Warm winter doesn’t impress icewine fans

Warmer weather than normal has some Okanagan winemakers getting impatient as wildlife decimate the crop as it waits for a hard freeze.

As grape growers and winemakers tap their feet, impatiently waiting for a polar outbreak so they can pick frozen grapes to make icewine, hungry deer and geese have been partying in the vineyards.

So far, it’s been a very mild winter, with temperatures averaging above normal in December, including a new record set for a high temperature for Dec. 1 of 11.9 C, beating out the old record of 10.6 C set in 1972, reports Doug Lundquist, meteorologist with the Environment Canada Mountain Services Weather Office in Kelowna.

Lundquist doesn’t hold out much hope that there’ll be relief soon from this warmer-than-normal weather and a plunge to the -8 C required before pickers may move into the vineyard to pluck the rock-hard pellets of grapes so they can be squeezed to produce the premium dessert wine.
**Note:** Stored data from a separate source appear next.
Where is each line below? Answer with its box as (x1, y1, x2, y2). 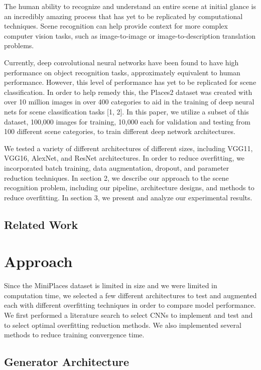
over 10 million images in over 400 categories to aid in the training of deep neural (4, 96, 254, 107)
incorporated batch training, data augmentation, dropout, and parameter (4, 162, 229, 173)
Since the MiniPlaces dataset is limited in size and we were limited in (4, 280, 217, 291)
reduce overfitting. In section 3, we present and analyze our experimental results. (4, 192, 252, 202)
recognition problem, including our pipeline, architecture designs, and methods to (4, 182, 254, 193)
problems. (4, 40, 34, 51)
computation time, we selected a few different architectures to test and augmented (4, 290, 257, 300)
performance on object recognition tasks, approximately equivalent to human (4, 67, 240, 77)
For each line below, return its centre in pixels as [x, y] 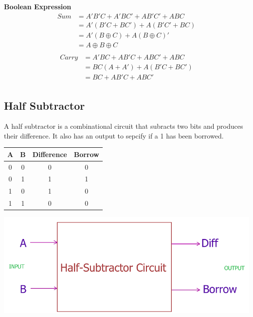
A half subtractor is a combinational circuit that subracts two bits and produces [124, 126]
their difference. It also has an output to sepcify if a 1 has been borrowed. [114, 135]
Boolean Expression [38, 6]
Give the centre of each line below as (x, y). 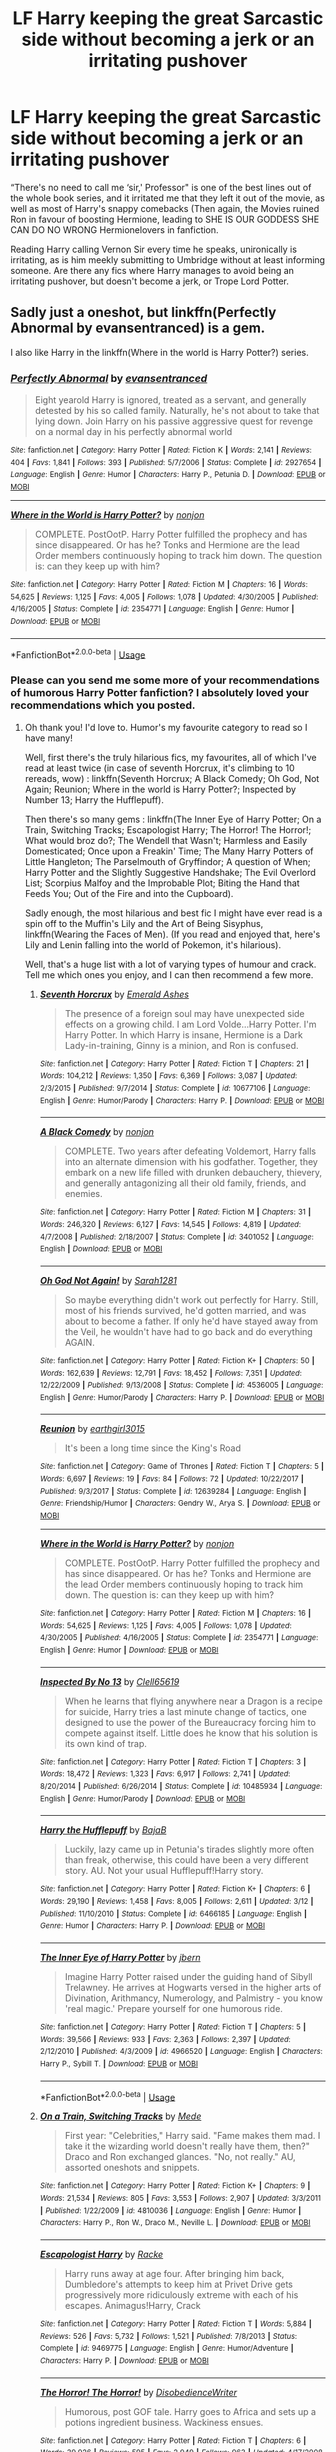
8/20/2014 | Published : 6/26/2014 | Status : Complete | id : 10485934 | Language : (181, 1787)
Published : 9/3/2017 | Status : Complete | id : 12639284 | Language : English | (173, 1491)
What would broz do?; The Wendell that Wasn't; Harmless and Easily (166, 840)
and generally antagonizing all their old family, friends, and (185, 1183)
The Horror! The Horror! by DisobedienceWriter (138, 2392)
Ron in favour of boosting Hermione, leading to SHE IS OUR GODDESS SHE (165, 219)
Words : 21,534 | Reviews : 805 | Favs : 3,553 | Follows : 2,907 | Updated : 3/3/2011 (180, 2198)
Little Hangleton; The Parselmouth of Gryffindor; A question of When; (168, 861)

“Long-range, it’s looking mild, with average or above-average temperatures,” is his forecast, which gives wildlife a larger window of time to create havoc in the vineyards, nibbling on the sweet berries and knocking even more off the vines where the geese and other critters can make short work of them.

In December, he said there was no Arctic air impacting the Okanagan’s temperatures, but he expects a front will move down some time in the next couple of months.
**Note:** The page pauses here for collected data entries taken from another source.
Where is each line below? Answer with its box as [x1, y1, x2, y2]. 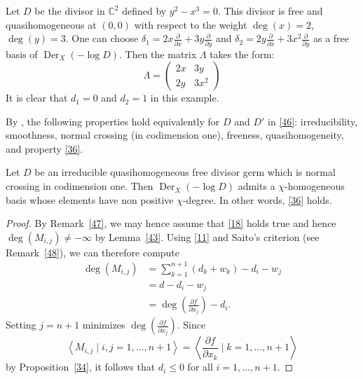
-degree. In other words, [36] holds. [182, 192, 332, 207]
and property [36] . [6, 141, 83, 156]
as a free [313, 31, 350, 46]
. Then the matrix [119, 46, 197, 61]
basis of [6, 46, 38, 61]
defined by [122, 4, 167, 18]
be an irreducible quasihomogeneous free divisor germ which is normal [34, 165, 336, 179]
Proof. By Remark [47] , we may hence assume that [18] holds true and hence [6, 216, 336, 230]
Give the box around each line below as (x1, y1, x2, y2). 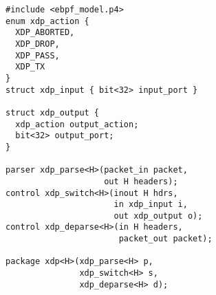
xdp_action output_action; (15, 119, 139, 129)
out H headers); (104, 176, 178, 186)
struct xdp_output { (6, 107, 100, 118)
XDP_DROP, (15, 39, 60, 49)
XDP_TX (15, 62, 45, 72)
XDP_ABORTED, (15, 28, 75, 38)
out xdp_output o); (114, 210, 203, 221)
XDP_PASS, (15, 50, 60, 61)

Average temperature for the month was -.9 C, warmer by a couple of degrees than the normal average for that month of -2.9 C. The average low was also nearly two degrees warmer, at -4.4 C while the average high was a couple of degrees higher than usual, at 2.5 C.

Precipitation was less too, with 30 centimetres of snow and four millimetres of rain, compared to the normal of 36 cm of snow and nine mm of rain.

Half of the past year was colder than usual and half warmer with overall temperatures averaging right around normal in 2012.

However, it was wetter, with 174 mm more rain than the usual 484 mm and most of that fell in June, when new records for rainfall were set in Kelowna.

Such unpredictable weather is the reason icewine is such an expensive beverage, notes Summerhill Pyramid Winery winemaker Eric von Krosigk, who admits deciding to make the popular dessert wine is a gamble.

But then, he adds, “That’s the nature of agriculture.”

The deer have been horrendous this year, he says, doing the ‘deer polka’ out in the vineyard as they feast on chardonnay grapes. He estimates they lose 25 per cent of the crop for each  month they have to wait for low enough temperatures to pick.

Summerhill kept back five acres of grapes this year, most of it near the winery in the Mission area, but last year 40 acres was used to make icewine, and it was a good year with an early harvest.

Across the lake at Quails’ Gate Estate Winery, winemaker Grant Stanley said they still have four tonnes of riesling grapes hanging in the vineyards waiting for an icy blast, and he’s been kept regularly informed about temperatures around those grapes, with monitors sending data to his iphone from the vineyard.

Despite the fact those vines are fully netted, the geese are still feasting as berries fall to the ground.

“Often only half the crop remains by the time we can pick them,” he admits.